Segment Open

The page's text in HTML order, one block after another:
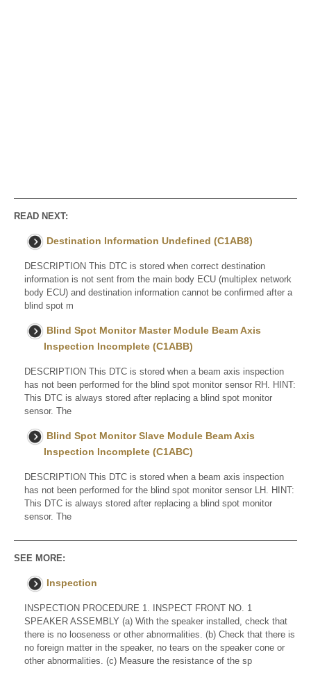
READ NEXT:
Destination Information Undefined (C1AB8)
DESCRIPTION This DTC is stored when correct destination
information is not sent from the main body ECU (multiplex network
body ECU) and destination information cannot be confirmed after a
blind spot m
Blind Spot Monitor Master Module Beam Axis
Inspection Incomplete (C1ABB)
DESCRIPTION This DTC is stored when a beam axis inspection
has not been performed for the blind spot monitor sensor RH. HINT:
This DTC is always stored after replacing a blind spot monitor
sensor. The
Blind Spot Monitor Slave Module Beam Axis
Inspection Incomplete (C1ABC)
DESCRIPTION This DTC is stored when a beam axis inspection
has not been performed for the blind spot monitor sensor LH. HINT:
This DTC is always stored after replacing a blind spot monitor
sensor. The
SEE MORE:
Inspection
INSPECTION PROCEDURE 1. INSPECT FRONT NO. 1
SPEAKER ASSEMBLY (a) With the speaker installed, check that
there is no looseness or other abnormalities. (b) Check that there is
no foreign matter in the speaker, no tears on the speaker cone or
other abnormalities. (c) Measure the resistance of the sp

Segment Closed

What you should do – From the line containing "no foreign matter" through the final line of the listing above, retype every line exactly; leave out everything else.

Answer space –
no foreign matter in the speaker, no tears on the speaker cone or
other abnormalities. (c) Measure the resistance of the sp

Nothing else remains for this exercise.